• Work order
Present the count of lines in the entries below that hold "però", and present nothing else.

• Supplied records
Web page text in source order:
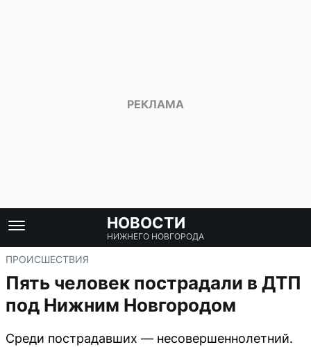
НОВОСТИ
НИЖНЕГО НОВГОРОДА
ПРОИСШЕСТВИЯ
Пять человек пострадали в ДТП
под Нижним Новгородом
Среди пострадавших — несовершеннолетний.
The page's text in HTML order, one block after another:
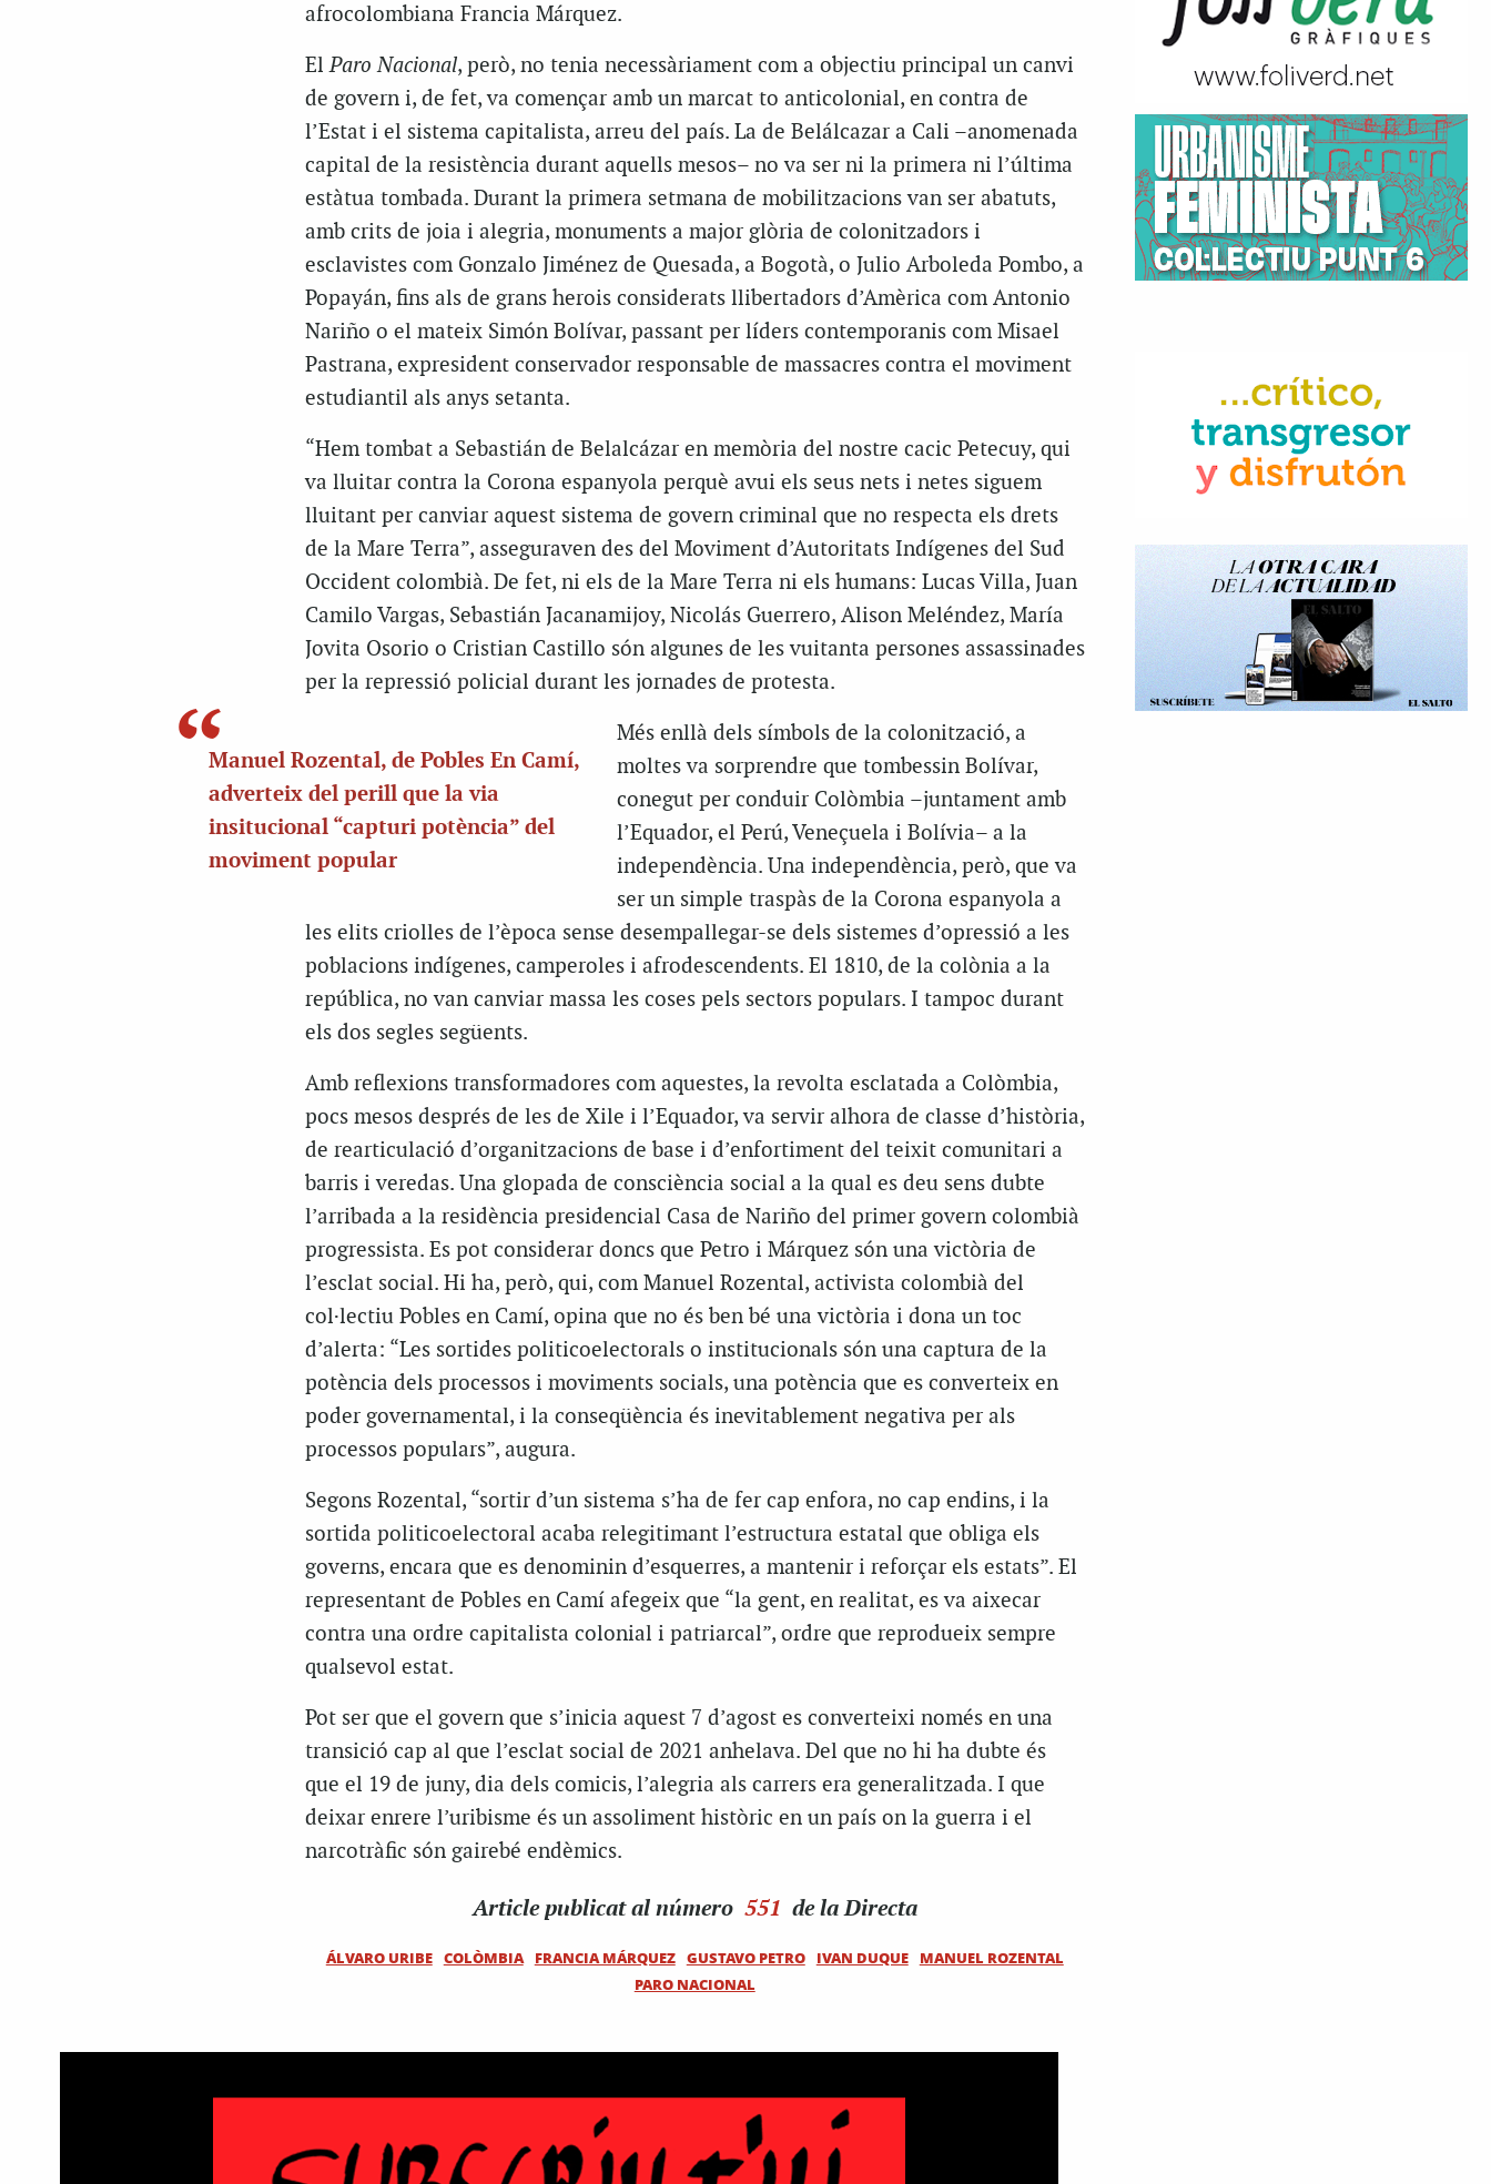
afrocolombiana Francia Márquez.
ElParo Nacional, però, no tenia necessàriament com a objectiu principal un canvi
de govern i, de fet, va començar amb un marcat to anticolonial, en contra de
l’Estat i el sistema capitalista, arreu del país. La de Belálcazar a Cali –anomenada
capital de la resistència durant aquells mesos– no va ser ni la primera ni l’última
estàtua tombada. Durant la primera setmana de mobilitzacions van ser abatuts,
amb crits de joia i alegria, monuments a major glòria de colonitzadors i
esclavistes com Gonzalo Jiménez de Quesada, a Bogotà, o Julio Arboleda Pombo, a
Popayán, fins als de grans herois considerats llibertadors d’Amèrica com Antonio
Nariño o el mateix Simón Bolívar, passant per líders contemporanis com Misael
Pastrana, expresident conservador responsable de massacres contra el moviment
estudiantil als anys setanta.
“Hem tombat a Sebastián de Belalcázar en memòria del nostre cacic Petecuy, qui
va lluitar contra la Corona espanyola perquè avui els seus nets i netes siguem
lluitant per canviar aquest sistema de govern criminal que no respecta els drets
de la Mare Terra”, asseguraven des del Moviment d’Autoritats Indígenes del Sud
Occident colombià. De fet, ni els de la Mare Terra ni els humans: Lucas Villa, Juan
Camilo Vargas, Sebastián Jacanamijoy, Nicolás Guerrero, Alison Meléndez, María
Jovita Osorio o Cristian Castillo són algunes de les vuitanta persones assassinades
per la repressió policial durant les jornades de protesta.
Manuel Rozental, de Pobles En Camí,
adverteix del perill que la via
insitucional “capturi potència” del
moviment popular
Més enllà dels símbols de la colonització, a
moltes va sorprendre que tombessin Bolívar,
conegut per conduir Colòmbia –juntament amb
l’Equador, el Perú, Veneçuela i Bolívia– a la
independència. Una independència, però, que va
ser un simple traspàs de la Corona espanyola a
les elits criolles de l’època sense desempallegar-se dels sistemes d’opressió a les
poblacions indígenes, camperoles i afrodescendents. El 1810, de la colònia a la
república, no van canviar massa les coses pels sectors populars. I tampoc durant
els dos segles següents.
Amb reflexions transformadores com aquestes, la revolta esclatada a Colòmbia,
pocs mesos després de les de Xile i l’Equador, va servir alhora de classe d’història,
de rearticulació d’organitzacions de base i d’enfortiment del teixit comunitari a
barris iveredas. Una glopada de consciència social a la qual es deu sens dubte
l’arribada a la residència presidencial Casa de Nariño del primer govern colombià
progressista. Es pot considerar doncs que Petro i Márquez són una victòria de
l’esclat social. Hi ha, però, qui, com Manuel Rozental, activista colombià del
col·lectiu Pobles en Camí, opina que no és ben bé una victòria i dona un toc
d’alerta: “Les sortides politicoelectorals o institucionals són una captura de la
potència dels processos i moviments socials, una potència que es converteix en
poder governamental, i la conseqüència és inevitablement negativa per als
processos populars”, augura.
Segons Rozental, “sortir d’un sistema s’ha de fer cap enfora, no cap endins, i la
sortida politicoelectoral acaba relegitimant l’estructura estatal que obliga els
governs, encara que es denominin d’esquerres, a mantenir i reforçar els estats”. El
representant de Pobles en Camí afegeix que “la gent, en realitat, es va aixecar
contra una ordre capitalista colonial i patriarcal”, ordre que reprodueix sempre
qualsevol estat.
Pot ser que el govern que s’inicia aquest 7 d’agost es converteixi només en una
transició cap al que l’esclat social de 2021 anhelava. Del que no hi ha dubte és
que el 19 de juny, dia dels comicis, l’alegria als carrers era generalitzada. I que
deixar enrere l’uribisme és un assoliment històric en un país on la guerra i el
narcotràfic són gairebé endèmics.
Articlepublicat al número 551 de la Directa
ÁLVARO URIBE COLÒMBIA FRANCIA MÁRQUEZ GUSTAVO PETRO IVAN DUQUE
MANUEL ROZENTAL
PARO NACIONAL
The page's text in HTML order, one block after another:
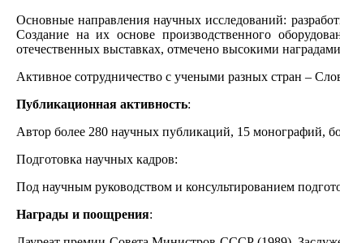
Основные направления научных исследований:
Создание на их основе производственного
отечественных выставках, отмечено высокими
Активное сотрудничество с учеными разных стран –
Публикационная активность:
Автор более 280 научных публикаций, 15 монографий,
Подготовка научных кадров:
Под научным руководством и консультированием
Награды и поощрения:
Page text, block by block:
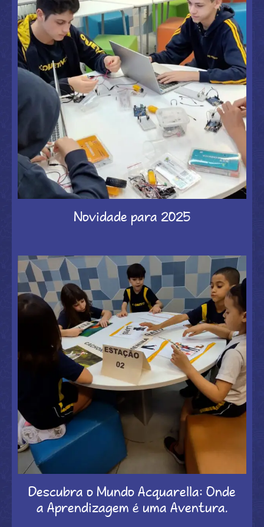
Novidade para 2025
Descubra o Mundo Acquarella: Onde
a Aprendizagem é uma Aventura.
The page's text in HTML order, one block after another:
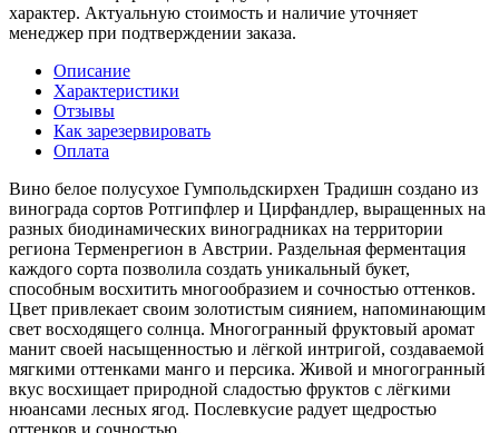
характер. Актуальную стоимость и наличие уточняет
менеджер при подтверждении заказа.
Описание
Характеристики
Отзывы
Как зарезервировать
Оплата
Вино белое полусухое Гумпольдскирхен Традишн создано из
винограда сортов Ротгипфлер и Цирфандлер, выращенных на
разных биодинамических виноградниках на территории
региона Терменрегион в Австрии. Раздельная ферментация
каждого сорта позволила создать уникальный букет,
способным восхитить многообразием и сочностью оттенков.
Цвет привлекает своим золотистым сиянием, напоминающим
свет восходящего солнца. Многогранный фруктовый аромат
манит своей насыщенностью и лёгкой интригой, создаваемой
мягкими оттенками манго и персика. Живой и многогранный
вкус восхищает природной сладостью фруктов с лёгкими
нюансами лесных ягод. Послевкусие радует щедростью
оттенков и сочностью.
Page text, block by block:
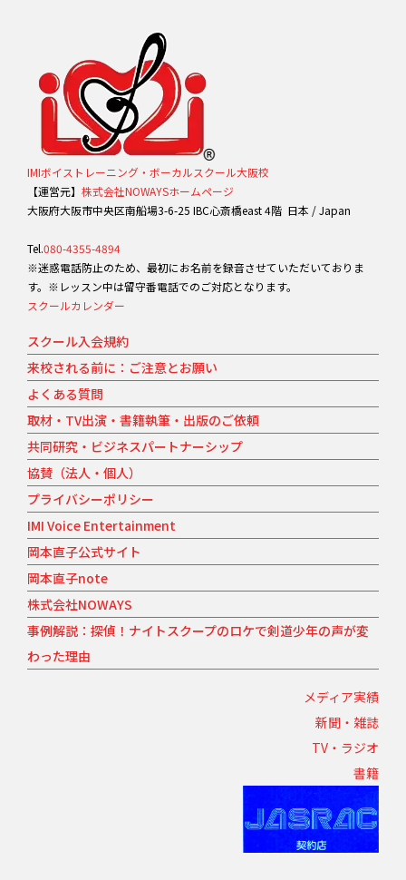
IMIボイストレーニング・ボーカルスクール大阪校
【運営元】 株式会社NOWAYSホームページ
大阪府大阪市中央区南船場3-6-25 IBC心斎橋east 4階 日本 / Japan
Tel.080-4355-4894
※迷惑電話防止のため、最初にお名前を録音させていただいておりま
す。※レッスン中は留守番電話でのご対応となります。
スクールカレンダー
スクール入会規約
来校される前に：ご注意とお願い
よくある質問
取材・TV出演・書籍執筆・出版のご依頼
共同研究・ビジネスパートナーシップ
協賛（法人・個人）
プライバシーポリシー
IMI Voice Entertainment
岡本直子公式サイト
岡本直子note
株式会社NOWAYS
事例解説：探偵！ナイトスクープのロケで剣道少年の声が変
わった理由
メディア実績
新聞・雑誌
TV・ラジオ
書籍
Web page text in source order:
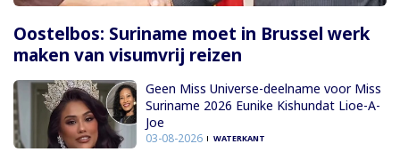
Oostelbos: Suriname moet in Brussel werk
maken van visumvrij reizen
Geen Miss Universe-deelname voor Miss
Suriname 2026 Eunike Kishundat Lioe-A-
Joe
03-08-2026 WATERKANT
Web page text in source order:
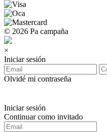
© 2026 Pa campaña
×
Iniciar sesión
Olvidé mi contraseña
Iniciar sesión
Continuar como invitado
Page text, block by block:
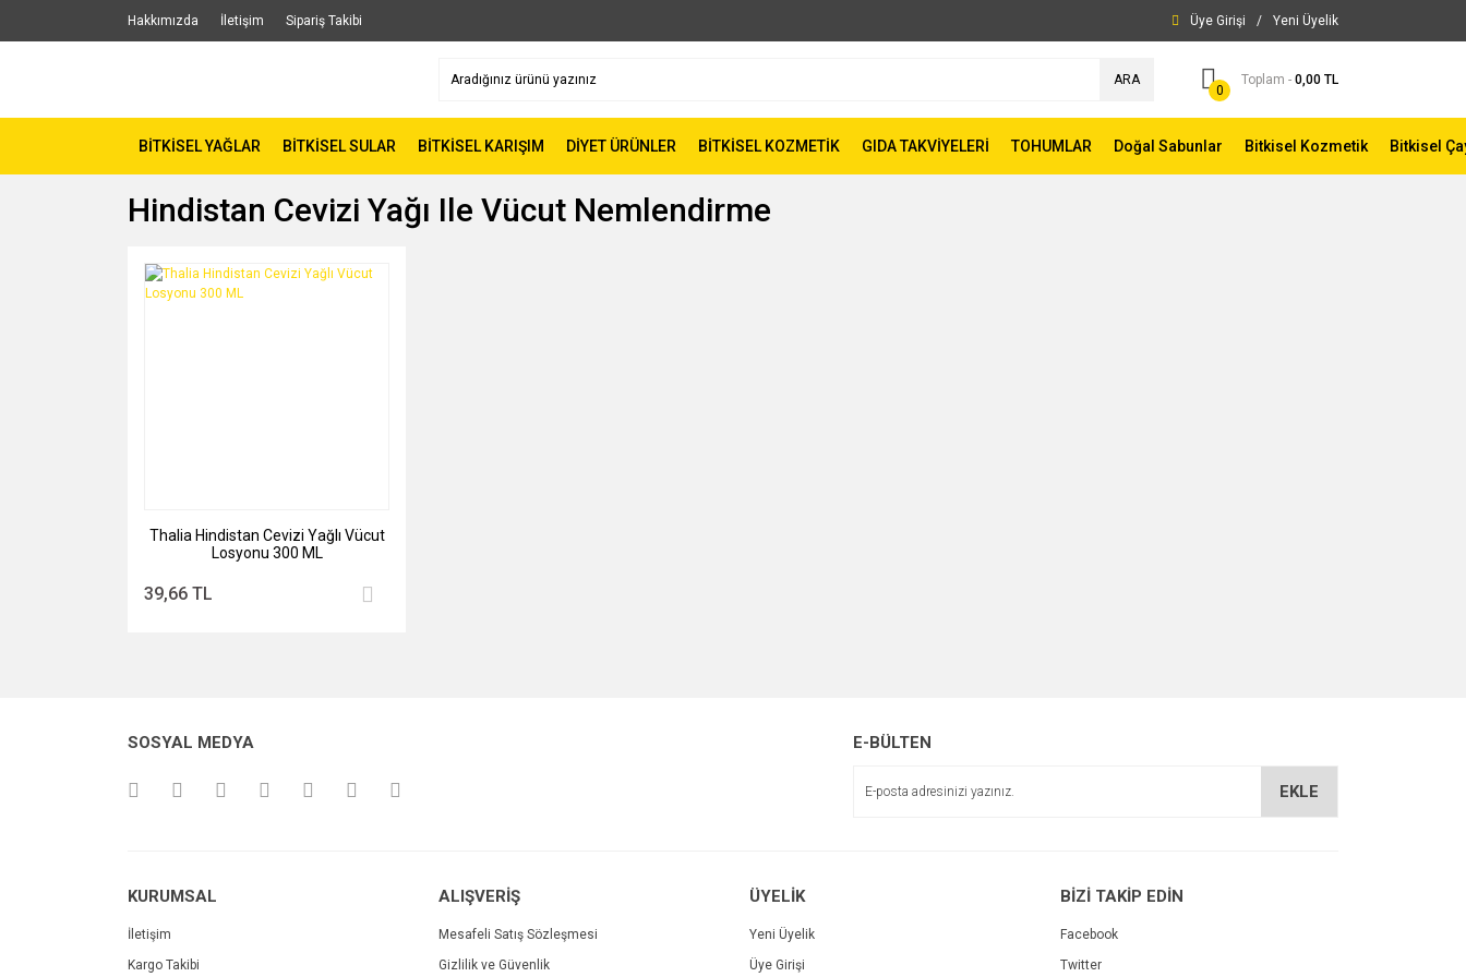
Hakkımızda İletişim Sipariş Takibi Üye Girişi / Yeni Üyelik
ARA
0
Toplam - 0,00 TL
BİTKİSEL YAĞLAR BİTKİSEL SULAR BİTKİSEL KARIŞIM DİYET ÜRÜNLER BİTKİSEL KOZMETİK GIDA TAKVİYELERİ TOHUMLAR Doğal Sabunlar Bitkisel Kozmetik Bitkisel
Hindistan Cevizi Yağı Ile Vücut Nemlendirme
Thalia Hindistan Cevizi Yağlı Vücut
Losyonu 300 ML
39,66 TL
SOSYAL MEDYA E-BÜLTEN
EKLE
KURUMSAL
İletişim
Kargo Takibi
ALIŞVERİŞ
Mesafeli Satış Sözleşmesi
Gizlilik ve Güvenlik
ÜYELİK
Yeni Üyelik
Üye Girişi
BİZİ TAKİP EDİN
Facebook
Twitter

• Expected answer
3